3. Adding Translations Besides the Default Message

Now we are mostly finished! The next step is to go ahead and add translations for our text into different languages.

This is the most time-consuming part because it involves providing translations for all of the existing messages that you care about. If you do not include a translation for a given message ID, then it will fallback on the default English translation.

Let’s take an earlier example of the Nav.Login.label message for our login button, and let’s add a Spanish translation for it. All of the translations are located under src/messages/<locale>.json, so we would open up or create src/messages/es.json and add the following:

{
  "layout.sign-in.label": "Inicia Sesión"
}

Now when we are using a locale with the Spanish language tag, we will see our message replaced with the translated value.

Caution
If there is not already a json file for your locale, you will need to be sure to add one.

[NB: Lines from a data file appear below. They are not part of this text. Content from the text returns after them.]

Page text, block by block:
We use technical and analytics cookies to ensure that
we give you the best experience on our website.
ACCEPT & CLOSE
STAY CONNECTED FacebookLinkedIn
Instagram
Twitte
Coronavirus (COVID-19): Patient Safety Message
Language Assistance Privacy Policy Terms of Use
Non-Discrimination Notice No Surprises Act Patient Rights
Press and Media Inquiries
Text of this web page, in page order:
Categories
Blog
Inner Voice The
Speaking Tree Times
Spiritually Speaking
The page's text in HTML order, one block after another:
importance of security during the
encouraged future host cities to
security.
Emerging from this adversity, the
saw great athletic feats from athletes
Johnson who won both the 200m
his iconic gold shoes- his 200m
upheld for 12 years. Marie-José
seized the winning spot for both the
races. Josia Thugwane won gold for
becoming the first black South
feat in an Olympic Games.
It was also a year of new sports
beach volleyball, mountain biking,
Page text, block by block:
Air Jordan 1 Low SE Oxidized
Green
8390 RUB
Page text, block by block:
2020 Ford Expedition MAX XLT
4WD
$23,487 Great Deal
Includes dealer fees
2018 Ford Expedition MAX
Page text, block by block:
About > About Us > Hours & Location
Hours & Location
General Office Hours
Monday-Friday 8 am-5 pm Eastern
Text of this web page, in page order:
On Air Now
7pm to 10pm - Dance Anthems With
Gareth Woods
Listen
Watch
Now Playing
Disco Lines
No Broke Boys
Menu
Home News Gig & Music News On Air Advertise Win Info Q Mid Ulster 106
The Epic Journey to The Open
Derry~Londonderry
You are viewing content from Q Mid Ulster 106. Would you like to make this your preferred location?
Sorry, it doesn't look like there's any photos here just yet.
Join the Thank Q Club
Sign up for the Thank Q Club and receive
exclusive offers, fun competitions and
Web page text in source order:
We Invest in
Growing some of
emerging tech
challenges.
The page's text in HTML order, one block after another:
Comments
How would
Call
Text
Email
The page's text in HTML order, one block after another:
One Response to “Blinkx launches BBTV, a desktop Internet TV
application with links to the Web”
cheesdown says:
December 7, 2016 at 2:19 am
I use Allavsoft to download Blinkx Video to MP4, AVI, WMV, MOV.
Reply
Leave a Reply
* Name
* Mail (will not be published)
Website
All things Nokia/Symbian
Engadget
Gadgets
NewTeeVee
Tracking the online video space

Keep in mind that the locale is expected to be in IETF format, so if you wanted to define messages for es-MX, the name of the file would be es-MX.json.

We’ve added some automation of this process. After defining a new MessageDescriptor, run yarn build:langs. This will create the default en.json with the default messages and additional <lang>.json files as defined in scripts/build-langs.js, so es.json and fr.json by default. In the additional files, all of the keys will be present but mapped to an empty string.

{
  "layout.sign-in.label": ""
}
Note
To do the actual translating, you could copy the JSON and convert it into a spreadsheet or paste into one and parse it into key-value pairs. Then, use a Google Translate plugin to translate them.

Locale Code Format (IETF is the way to go!)

You might notice in the frontend that we are always dealing with locales formatted like en-US (i.e. with a dash, not an underscore). However, a lot of us come from a Java background where the locale code is generally en_US, so that might seem wrong at first.

The gist of it is this: the IETF standard is to use a dash (https://tools.ietf.org/rfc/bcp/bcp47.txt), and that is the standard and semantically correct way to format a locale code. However, some time ago POSIX systems and Java decided, for I assume a good reason at the time, to use underscores instead.

In our React app, we will be using the IETF standard, as that is what most libraries and the browser expects. This is the format that we will be sending in the X-Locale-Override header and is also the format the browser already automatically sends in the Accept-Language header.

If the React app receives a locale code from the catalog or site (via their default/allowed locales), it will auto-format them from the Java version to the browser version if in that format.